Madeleine's War
Page 8
At the junction of the road and the track there was a patch of flat ground where we could park without blocking the road. Here we all got out.
Duncan had with him two men: one from the Cypriot section, the other I didn’t recognize. Ivan had the Glaswegian cook with him, and I had Madeleine and Katrine—that made eight of us in all.
I looked about me. “This is where he was dropped?”
“Yes,” said Duncan.
“Well,” I said. “The land slopes away here, towards South Andvart. I’m sure he would have gone that way; it’s much easier than turning inland and climbing. Do you agree, Duncan?”
Duncan was a local. He knew the area better than I did.
“Aye.” He was handing round ropes and torches and bottles of water, taking what looked like flares out of his pocket. “I suggest we split up into three groups. If anyone finds him, light one of these flares—the others will then come looking for you.” He handed one each to Ivan and to me.
“I’ll stay in the middle,” he said. Nodding to me, he went on, “You keep to the north, sir—depending on how long it takes, you’ll eventually get to Loch Hourn.”
I nodded.
To Ivan, he said, “You keep on the southern edge, and you’ll come to Loch Morar eventually. It will be daylight before any of us reaches the sea, and if we don’t find him…” He left the sentence unfinished.
“Leave the headlights on in the Land Rovers,” I said. “That will help guide us back.”
Without any more preamble, we set off. If Erich had fallen and broken his leg, say, hypothermia would be an issue, so speed on our part was important.
My group started out. I was in the middle, Katrine on my right and Madeleine on my left. We were about twenty yards apart but we fanned out—so that we were soon separated from the other groups. The area we had to cover was large.
We had our torches, ropes around our waists, and bottles of water in our pockets. Every so often we called out, “Erich!,” “Hello?,” or “Can you hear me?”
The night closed in around us. Soon we were out of sight of the cars. The wind—more than a breeze—was cold. Occasionally we disturbed rabbits or hares, grouse and small deer. We always stopped and examined these locations, just in case Erich had fallen there. But he hadn’t.
After an hour we came to some pines. We worked our way through those, shouting, with torches ablaze.
Nothing.
After that I suggested we spread out even more; we were now a hundred yards apart. There was no sign of the other groups.

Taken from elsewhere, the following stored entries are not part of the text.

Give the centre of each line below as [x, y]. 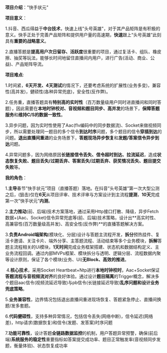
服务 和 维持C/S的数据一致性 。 [35, 115]
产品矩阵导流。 [31, 64]
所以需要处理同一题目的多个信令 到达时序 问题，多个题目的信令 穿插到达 [85, 132]
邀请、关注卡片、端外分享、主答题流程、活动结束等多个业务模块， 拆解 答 [88, 241]
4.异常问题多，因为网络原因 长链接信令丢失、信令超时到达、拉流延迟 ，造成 [81, 155]
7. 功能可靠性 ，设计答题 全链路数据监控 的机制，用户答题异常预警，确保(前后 [82, 333]
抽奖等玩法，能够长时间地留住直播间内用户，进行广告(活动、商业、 [82, 58]
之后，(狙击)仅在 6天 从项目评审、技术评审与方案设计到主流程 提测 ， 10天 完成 [83, 194]
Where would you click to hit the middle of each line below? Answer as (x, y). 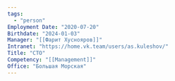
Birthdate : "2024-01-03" (44, 33)
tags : (15, 14)
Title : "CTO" (26, 54)
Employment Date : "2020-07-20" (53, 27)
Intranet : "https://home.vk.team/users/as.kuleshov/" (88, 46)
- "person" (30, 20)
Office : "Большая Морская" (47, 66)
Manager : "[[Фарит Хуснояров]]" (55, 40)
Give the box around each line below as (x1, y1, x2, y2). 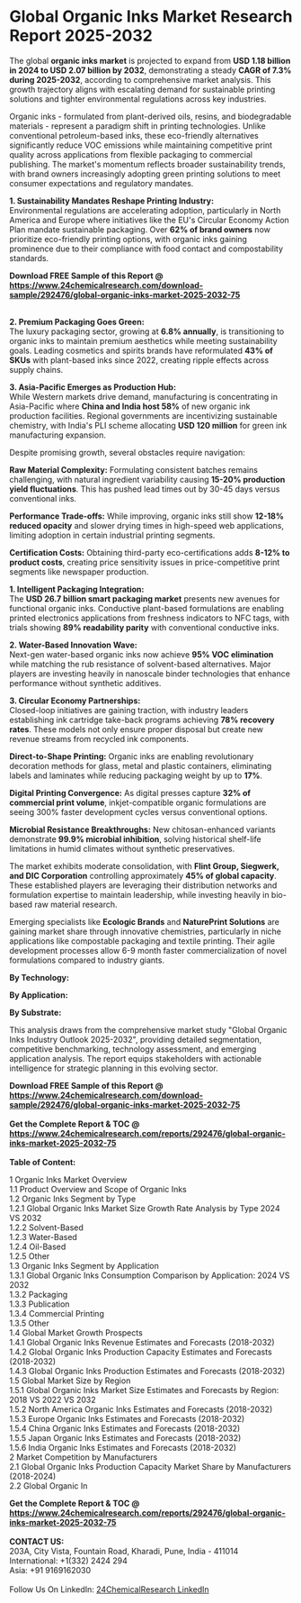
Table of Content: (9, 1156, 76, 1167)
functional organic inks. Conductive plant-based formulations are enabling (9, 602, 285, 613)
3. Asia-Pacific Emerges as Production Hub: (9, 381, 177, 393)
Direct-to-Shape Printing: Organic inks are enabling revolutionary (9, 750, 254, 762)
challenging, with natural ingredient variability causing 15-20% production (9, 474, 286, 485)
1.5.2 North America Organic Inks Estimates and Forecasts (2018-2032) (9, 1403, 273, 1415)
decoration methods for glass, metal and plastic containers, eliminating (9, 760, 272, 771)
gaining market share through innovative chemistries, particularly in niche (9, 926, 281, 937)
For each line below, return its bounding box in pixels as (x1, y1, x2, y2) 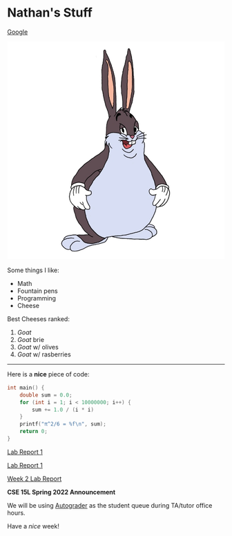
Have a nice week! (7, 521, 60, 530)
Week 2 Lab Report (7, 475, 62, 483)
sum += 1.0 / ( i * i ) (32, 406, 95, 413)
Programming (17, 294, 57, 302)
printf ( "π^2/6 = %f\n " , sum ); (19, 421, 107, 428)
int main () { (7, 384, 45, 391)
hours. (7, 508, 26, 517)
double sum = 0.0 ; (19, 392, 72, 399)
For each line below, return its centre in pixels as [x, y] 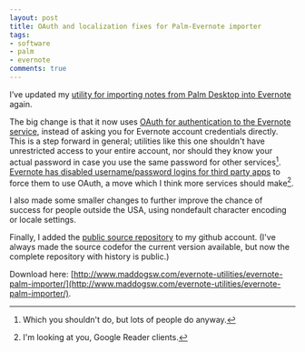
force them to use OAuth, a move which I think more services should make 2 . [152, 182]
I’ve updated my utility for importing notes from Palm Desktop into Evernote [151, 94]
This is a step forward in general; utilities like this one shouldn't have [138, 141]
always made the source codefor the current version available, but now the [150, 247]
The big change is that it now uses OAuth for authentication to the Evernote [150, 121]
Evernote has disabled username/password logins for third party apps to [145, 171]
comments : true [38, 69]
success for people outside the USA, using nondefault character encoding [148, 210]
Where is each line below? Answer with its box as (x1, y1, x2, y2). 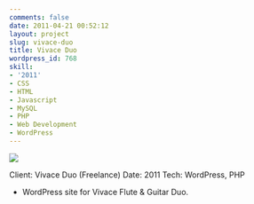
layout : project (9, 29, 69, 38)
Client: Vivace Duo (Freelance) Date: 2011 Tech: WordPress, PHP (9, 169, 246, 180)
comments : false (9, 12, 69, 22)
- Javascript (9, 95, 58, 105)
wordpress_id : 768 (9, 54, 77, 63)
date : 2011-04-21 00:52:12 (9, 21, 109, 30)
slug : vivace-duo (9, 37, 74, 47)
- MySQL (9, 104, 38, 113)
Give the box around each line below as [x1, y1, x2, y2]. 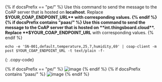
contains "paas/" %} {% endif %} [5, 71, 89, 77]
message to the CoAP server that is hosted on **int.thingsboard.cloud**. [5, 25, 155, 30]
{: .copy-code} [5, 57, 34, 62]
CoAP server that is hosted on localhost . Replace [5, 9, 103, 15]
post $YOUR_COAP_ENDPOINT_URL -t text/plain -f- [5, 48, 105, 53]
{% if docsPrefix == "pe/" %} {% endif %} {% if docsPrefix [5, 66, 141, 72]
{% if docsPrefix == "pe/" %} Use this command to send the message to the [5, 4, 157, 10]
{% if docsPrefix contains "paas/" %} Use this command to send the [5, 19, 146, 25]
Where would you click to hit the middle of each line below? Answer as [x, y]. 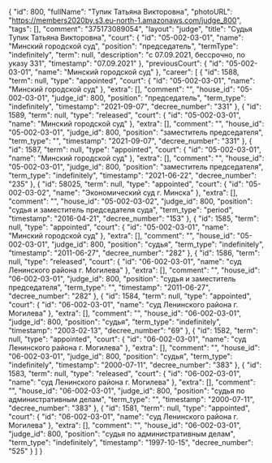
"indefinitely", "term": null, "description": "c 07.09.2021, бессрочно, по [127, 55]
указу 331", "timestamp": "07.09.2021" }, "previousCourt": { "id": [116, 63]
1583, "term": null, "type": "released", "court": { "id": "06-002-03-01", [125, 373]
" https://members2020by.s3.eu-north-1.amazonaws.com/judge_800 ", [125, 20]
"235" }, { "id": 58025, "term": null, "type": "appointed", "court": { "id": [126, 184]
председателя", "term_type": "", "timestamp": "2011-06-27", [110, 287]
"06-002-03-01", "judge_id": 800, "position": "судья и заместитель [122, 279]
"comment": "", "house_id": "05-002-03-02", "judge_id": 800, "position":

The ground here was heather, broken by occasional trees, where we disturbed a range of birds. And the ground was steeper, and getting more so. I thought I heard running water in the distance.
We had been on the go for nearly two hours now. The moon was up—and visibility could have been worse. It would be midnight soon.
I saw a shape ahead of me. A cow? A deer? Erich? It suddenly lurched off into the darkness—a magnificent stag. Why on earth had it allowed us to get so close?
The sound of running water was definitely louder now, and the land was falling away quite sharply. I stopped briefly for a water break.
“Matt! Matt! Over here! Katrine, here, quick, I think I’ve found something!”
Screwing the top on my bottle, I hurried towards Madeleine, playing my torch ahead of me.
As I approached her, I noticed that she was coming towards me.
“What is it?” I said. “What have you found?”
“Stop here,” she said urgently. “Let’s wait for Katrine. The land falls away here quite quickly—it’s dangerous.”
“Yes, but—”
“Here’s Katrine.”
Katrine arrived, out of breath. “What is it?”
“Just stand here for a moment, and turn and look at where I shine my torch.”
Madeleine turned and shone her torch in a slow sweep along the ground beyond where we stood.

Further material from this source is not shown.